Aí vão trechos que achei interessantes no depoimento do Joe O´Herlihy, irlandês de Cork que é responsável pelo som nos shows do U2 desde 1979, ou seja, deles que eles eram um bando de piás mal saidos dos cueiros, ou traduzindo, uma baby band, que é como o Paul McGuinness se refere a eles no princípio.

O artigo tem bastante informação técnica, que vou deixar de lado, até porque eu mesma não entendo nada disso. Inclusive pode ser que algo soe estranho nessa minha tradução, então peço desculpas a quem é músico aqui no fórum, se usei a terminologia errada.

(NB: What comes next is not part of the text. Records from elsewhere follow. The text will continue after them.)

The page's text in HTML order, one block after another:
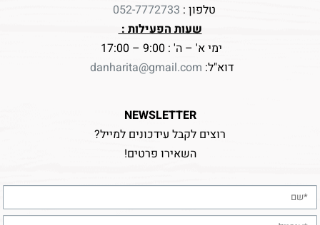
טלפון : 052-7772733
שעות הפעילות :
ימי א' – ה' : 9:00 – 17:00
דוא"ל: danharita@gmail.com
NEWSLETTER
רוצים לקבל עידכונים למייל?
השאירו פרטים!
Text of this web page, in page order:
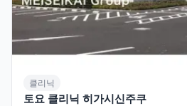
클리닉
토요 클리닉 히가시신주쿠
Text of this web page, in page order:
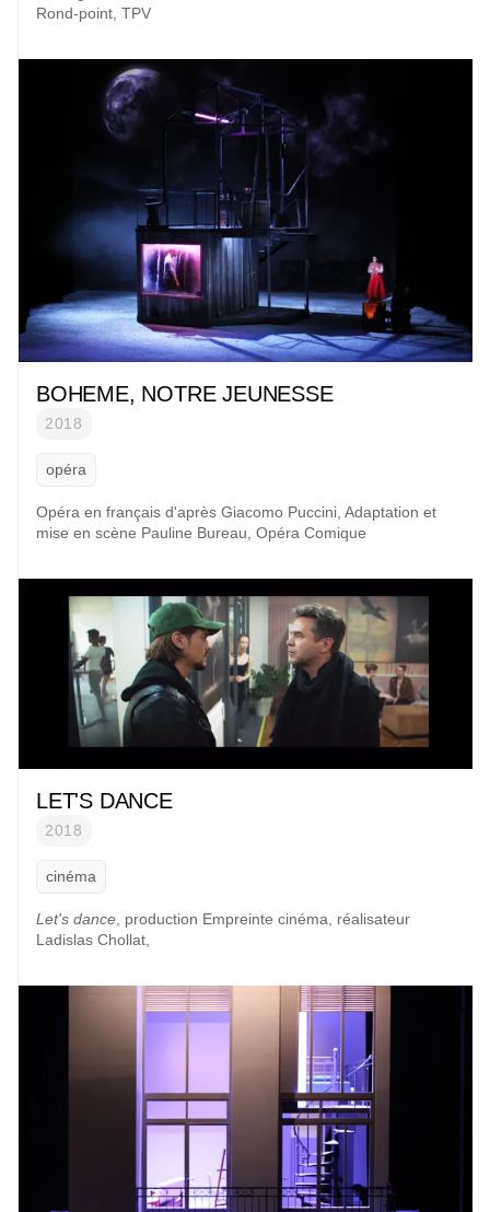
Rond-point, TPV
BOHEME, NOTRE JEUNESSE
2018
opéra
Opéra en français d'après Giacomo Puccini, Adaptation et
mise en scène Pauline Bureau Opéra Comique
LET'S DANCE
2018
cinéma
Let's dance , production Empreinte cinéma
réalisateur
Ladislas Chollat
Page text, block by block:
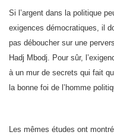
Si l’argent dans la politique
exigences démocratiques, il
pas déboucher sur une
Hadj Mbodj. Pour sûr,
à un mur de secrets qui fait
la bonne foi de l’homme
Les mêmes études ont
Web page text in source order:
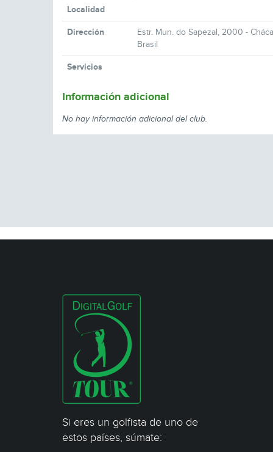
Localidad
Dirección
Estr. Mun. do Sapezal, 2000 -
Brasil
Servicios
Información adicional
No hay información adicional del club.
Si eres un golfista de uno de
estos países, súmate:
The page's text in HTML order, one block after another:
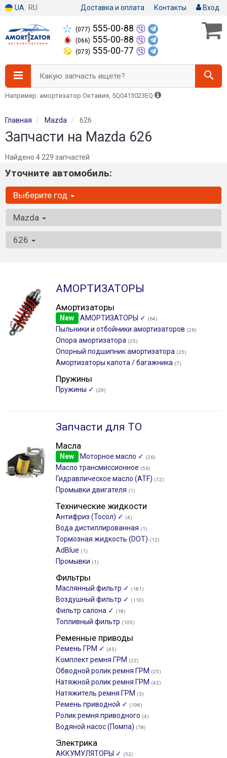
UA RU Доставка и оплата Контакты Вход
(077) 555-00-88
(066) 555-00-88
(073) 555-00-77
Какую запчасть ищете?
Например: амортизатор Октавия, 5Q0413023EQ
Главная Mazda 626
Запчасти на Mazda 626
Найдено 4 229 запчастей
Уточните автомобиль:
Выберите год
Mazda
626
АМОРТИЗАТОРЫ
Амортизаторы
New АМОРТИЗАТОРЫ ✓ (64)
Пыльники и отбойники амортизаторов (26)
Опора амортизатора (25)
Опорный подшипник амортизатора (25)
Амортизаторы капота / багажника (7)
Пружины
Пружины ✓ (29)
Запчасти для ТО
Масла
New Моторное масло ✓ (26)
Масло трансмиссионное (56)
Гидравлическое масло (ATF) (12)
Промывки двигателя (1)
Технические жидкости
Антифриз (Тосол) ✓ (4)
Вода дистиллированная (1)
Тормозная жидкость (DOT) (12)
AdBlue (1)
Промывки (1)
Фильтры
Маслянный фильтр ✓ (181)
Воздушный фильтр ✓ (110)
Фильтр салона ✓ (18)
Топливный фильтр (105)
Ременные приводы
Ремень ГРМ ✓ (45)
Комплект ремня ГРМ (22)
Обводной ролик ремня ГРМ (25)
Натяжной ролик ремня ГРМ (42)
Натяжитель ремня ГРМ (3)
Ремень приводной ✓ (198)
Ролик ремня приводного (4)
Водяной насос (Помпа) (78)
Электрика
АККУМУЛЯТОРЫ ✓ (52)
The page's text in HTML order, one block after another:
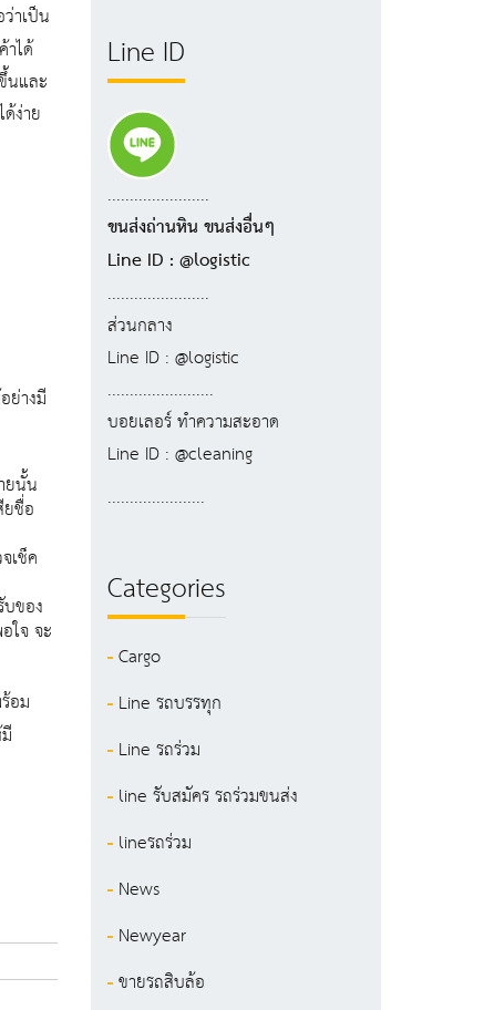
าเป็น
ได้
นและ
ง่าย
ย่างมี
ยนั้น
ยชื่อ
เช็ค
ของ
ใจ จะ
อม
Line ID
.......................
ขนส่งถ่านหิน ขนส่งอื่นๆ
Line ID : @logistic
.......................
ส่วนกลาง
Line ID : @logistic
........................
บอยเลอร์ ทำความสะอาด
Line ID : @cleaning
......................
Categories
Cargo
Line รถบรรทุก
Line รถร่วม
line รับสมัคร รถร่วมขนส่ง
lineรถร่วม
News
Newyear
ขายรถสิบล้อ
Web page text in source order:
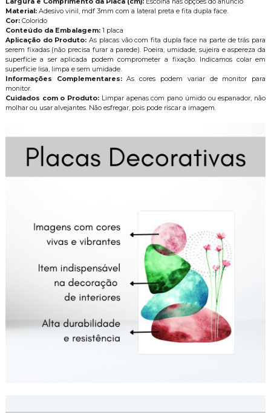
Material: Adesivo vinil, mdf 3mm com a lateral preta e fita dupla face.
Cor:Colorido
Conteúdo da Embalagem:1 placa
Aplicação do Produto:As placas vão com fita dupla face na parte de trás para
serem fixadas (não precisa furar a parede). Poeira, umidade, sujeira e aspereza da
superfície a ser aplicada podem comprometer a fixação. Indicamos colar em
superfície lisa, limpa e sem umidade.
Informações Complementares:As cores podem variar de monitor para
monitor.
Cuidados com o Produto: Limpar apenas com pano úmido ou espanador, não
molhar ou usar alvejantes. Não esfregar, pois pode riscar a imagem.
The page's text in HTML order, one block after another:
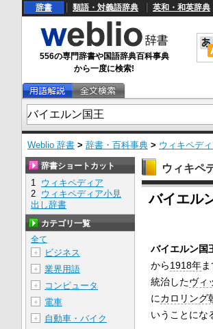
辞書 類語・対義語辞典 英和・和英辞典
556の専門辞書や国語辞典百科事典
から一度に検索!
Weblio 辞書 > 辞書・百科事典 > ウィキペデ
ウィキペ
バイエル
バイエルン国
から1918年ま
統治したヴィ
にカロリング
いうことにな
辞書ショートカット
1 ウィキペディア
2 ウィキペディア小見
出し辞書
カテゴリ一覧
全て
＋
ビジネス
＋ 業界用語
＋ コンピュータ
＋ 電車
＋ 自動車・バイク
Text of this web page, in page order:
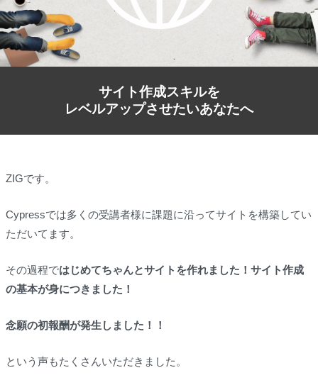
サイト作成スキルを
レベルアップさせたいあなたへ
ZIGです。
Cypressでは多くの受講者様に課題に沿ってサイトを構築してい
ただいてます。
その過程ではじめてちゃんとサイトを作れました！サイト作成
の基本が身につきました！
念願の初報酬が発生しました！！
という声もたくさんいただきました。
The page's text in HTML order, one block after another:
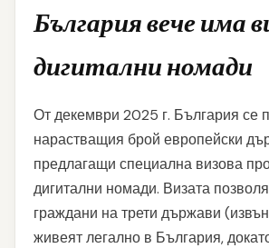
България вече има
дигитални номади
От декември 2025 г. България се
нарастващия брой европейски
предлагащи специална визова
дигитални номади. Визата
граждани на трети държави
живеят легално в България,
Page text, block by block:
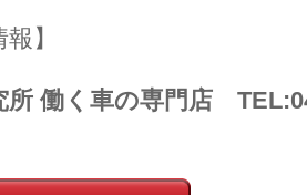
報】
所 働く車の専門店
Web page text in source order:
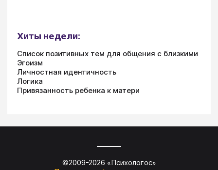
Хиты недели:
Список позитивных тем для общения с близкими
Эгоизм
Личностная идентичность
Логика
Привязанность ребенка к матери
©2009-2026 «Психологос»
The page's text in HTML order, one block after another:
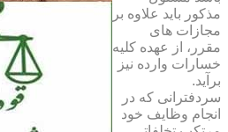
مذکور باید علاوه بر
مجازات های
مقرر، از عهده کلیه
خسارات وارده نیز
برآید.
سردفترانی که در
انجام وظایف خود
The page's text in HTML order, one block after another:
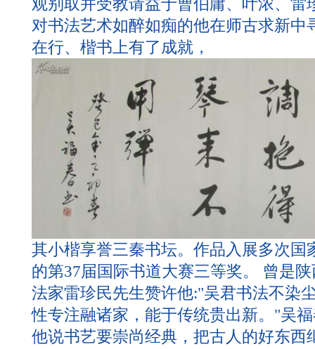
观别取并受教请益于曹伯庸、叶浓、雷
对书法艺术如醉如痴的他在师古求新中
在行、楷书上有了成就，
其小楷享誉三秦书坛。作品入展多次国
的第37届国际书道大赛三等奖。 曾是
法家雷珍民先生赞许他:"吴君书法不染
性专注融诸家，能于传统贵出新。"吴
他说书艺要崇尚经典，把古人的好东西
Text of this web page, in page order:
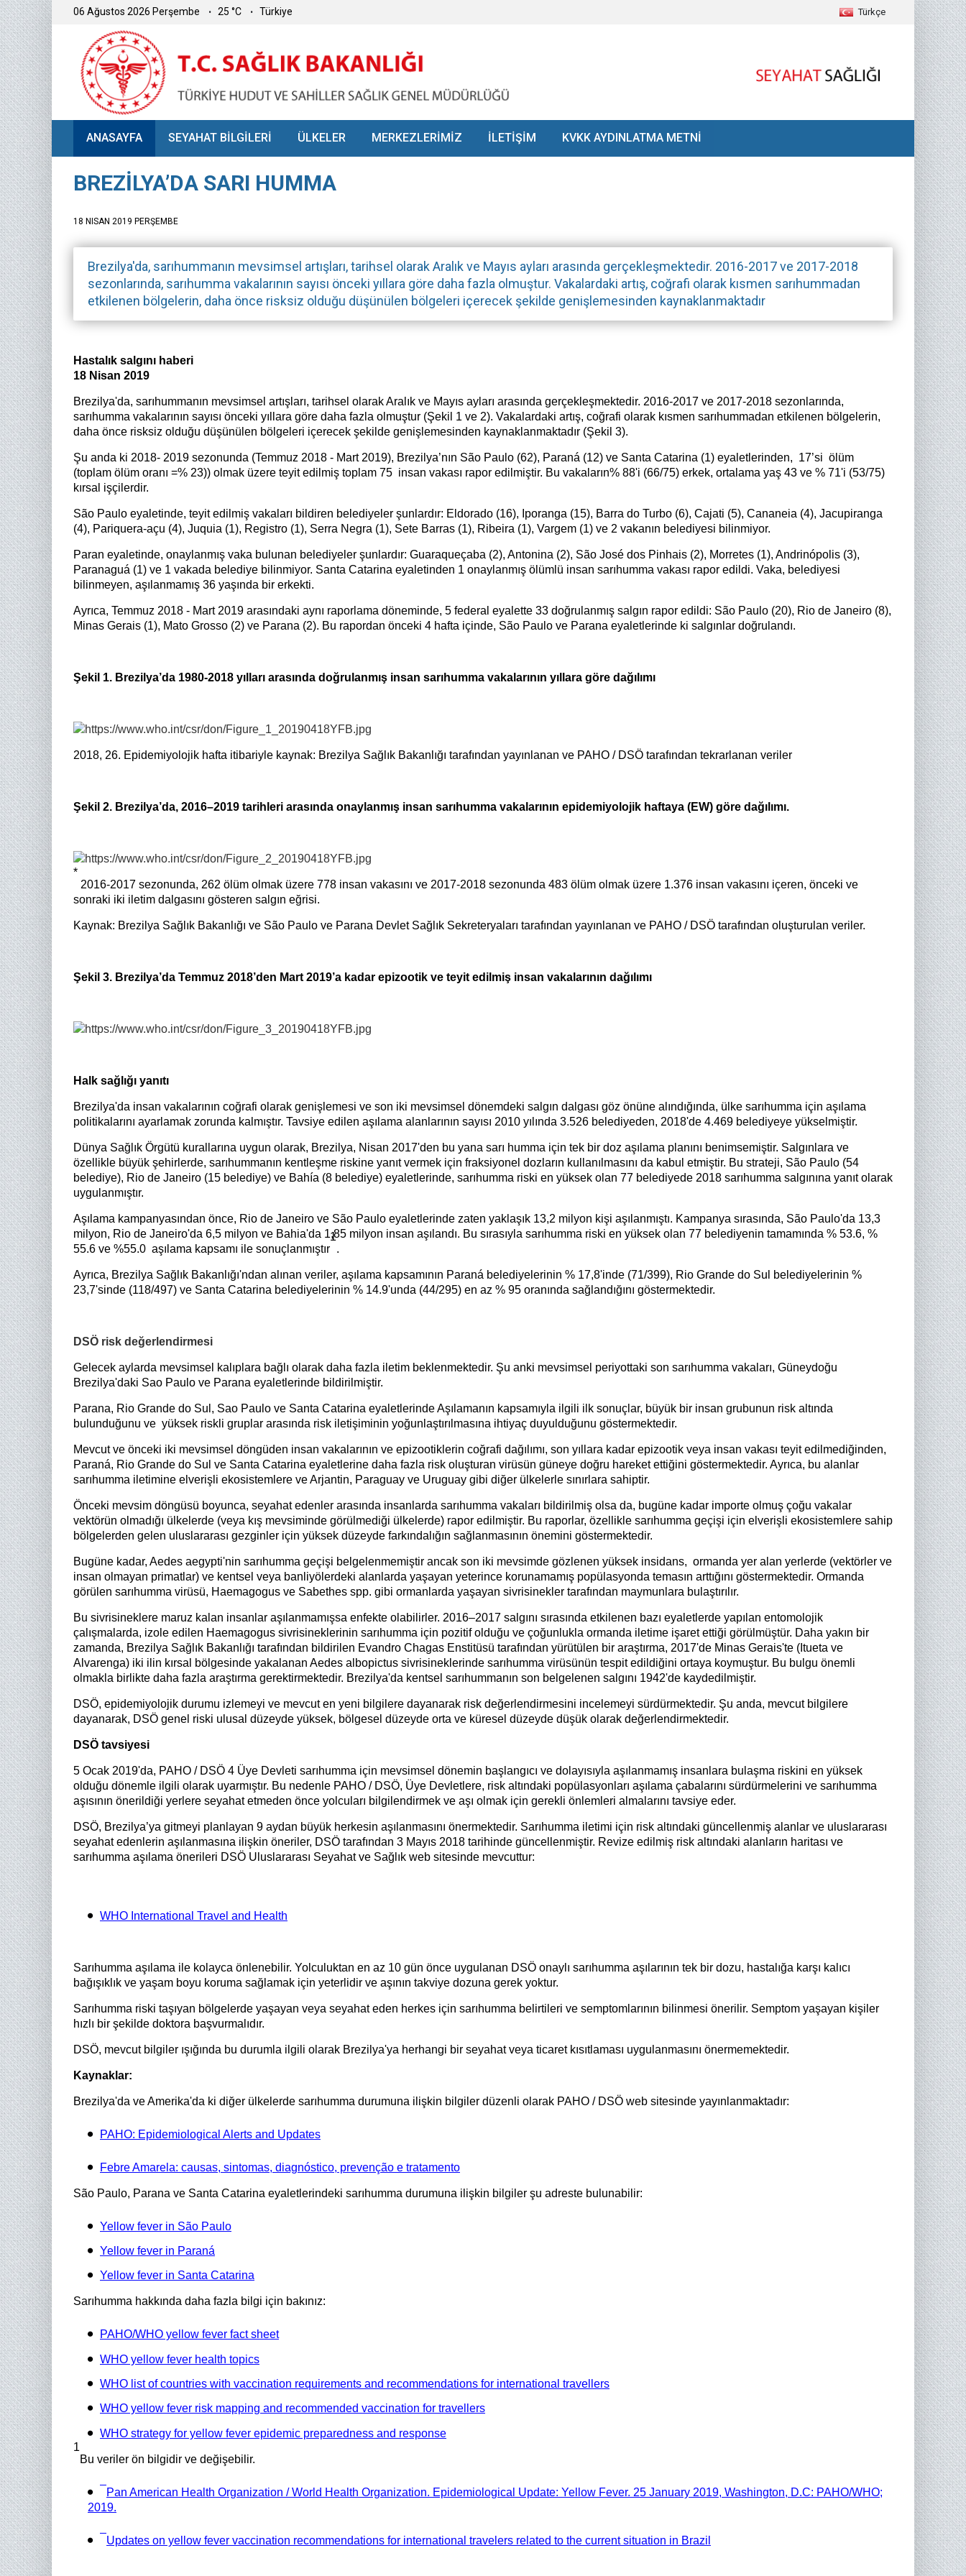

Mas há também outras coisas legais, como por exemplo, o comportamente tipicamente punk do Bono, quebrando tudo nos primeiros shows, uma grande surpresa, vejam só:


(O’Herlily, com Gavin Friday ao fundo)

Continuando então com o depoimento do Joe O´Herlihy, diretor de áudio dos shows do U2, no livro U2 Show, agora falando sobre os desafios que foram a Zoo TV e PopMart, no seu campo de atuação:

As idéias de produção da Zoo TV foram resultado direto da influência recebida enquanto eles trabalharamem Berlim. Quando você está no estágio de pré-produção da turnê, o departamento de áudio é sempre olhado como o “primo pobre”. Isso não era particularmente prazeroso, porque eu sentia que a banda havia conquistado sua reputação e credibilidade pela ótima qualidade de som, nos dez anos que se passaram. Eu tinha muito orgulho disso. Era óbvio que eu teria que lutar pelo meu espaço dessa vez. O design de palco da Zoo TV proporcionou certamente o melhor show de rock multimídia de todos os tempos, e é algo pra se ter orgulho. A forma como a Zoo TV foi construída andou lado a lado com o design do sistema de som da turnê. Nós tínhamos que fazer as coisas de forma diferente para alcançar os melhores resultados possíveis, por causa da enorme diferença na qualidade de aúdio que se verificava na transição do som do álbum (Achtung Baby) para as performances ao vivo das novas músicas, da perspectiva do áudio. Reproduzir o novo som do U2 foi provavelmente o obstáculo mais difícil que já enfrentamos.”

 (Zoo TV Tour, 1992)

O design do palco da PopMart novamente ameaçou a integridade do departamento de som. Depois de termos feito o impossível na Zoo TV, eu achei que as lições que aprendemos iriam ser postas à mesa para discussão na PopMart. Não foi bem assim. Eu tive enormes dificuldades com a PopMart, porque eu recebi o design do sistema de som já pronto e definido, e tive que achar formas de complementá-lo. Eu sentei com Roy e Troy Clair, e Greg Hall, da Clair Brothers Audio (empresa responsável pelos equipamentos de som utilizados pelo U2 desde a War Tour até hoje) e disse: “Okay, esse é o design do sistema de som com o qual teremos que lidar (afetuosamente chamado de Abóbora Cor de Laranja) e, como eu terei que mixar o show numa configuração mono, vou precisar de mais caixas de som. Eu quero desenvolver um jeito esperto e inteligente de complementar esse sistema de som.” O pessoal da Clair Brothers abraçou a idéia de forma muito positiva. Eu acho que conseguimos o melhor resultado possível, em circunstâncias terríveis. A pior qualidade de som em todo o estádio era justamente onde o pedestal do microfone do Bono ficava, bem debaixo da Abóbora. Nesses meus mais de 20 anos de relacionamento com o Bono, ele passou o tempo todo na frente do meu sistema de som, mas na PopMart ele corria para as laterais do palco só pra fugir daquele péssimo local em termos de som, e então começou “Oh, tem um visual legal aqui na lateral do palco, e além disso eu posso ouvir e cantar muito melhor do que lá no meio.” Foi um enorme desafio. Eu o enfrentei, e fiz as coisas funcionarem da melhor forma possível, mas nunca atingiu a condição ideal, de jeito nenhum.”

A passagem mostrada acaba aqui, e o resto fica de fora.